Stephen Poloz, Bank of Canada Governor, admitted that the negative impact of the precipitous decline of oil prices on the Canadian economy will be short-lived and disappear in the second half of this year. The impact of falling oil prices hit the economy hard in the first quarter of the year, eroding national income by 3%. However, the emphasis will shift from lower oil prices to “positives” including more robust US demand for Canadian goods in the next few months. Poloz said the world’s number one economy, which consumes about three quarters of Canadian exports, has “great fundamentals,” and he had expected it would perform better than most analysts anticipated.

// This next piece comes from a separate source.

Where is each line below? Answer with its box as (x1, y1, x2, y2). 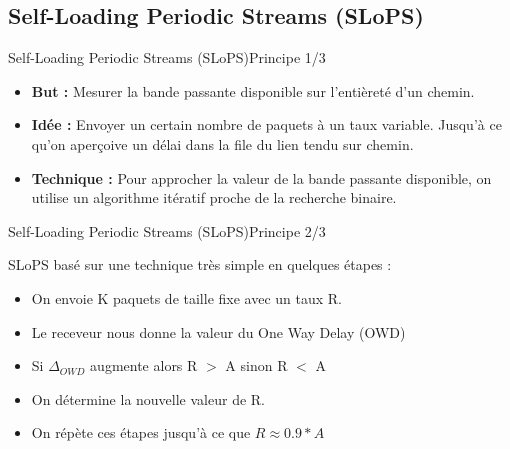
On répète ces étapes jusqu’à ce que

Earlier in the week he said there are signs the central bank’s unexpected January interest rate cut and stronger US demand will help Canada’s economy return to normal by the end of next year. Poloz said the January rate cut appears to have helped to put the nation's economy back. Poloz became the first Group of Seven central banker to ease monetary policy in response to the sharp decline in oil prices, slashing the key rate in January to 0.75%. Poloz called it "insurance" against the effect of the downturn. In a statement last week, Poloz suggested the worst of the oil shock may be over.

This overview can be used only for informational purposes. Dukascopy SA is not responsible for any losses arising from any investment based on any recommendation, forecast or other information herein contained.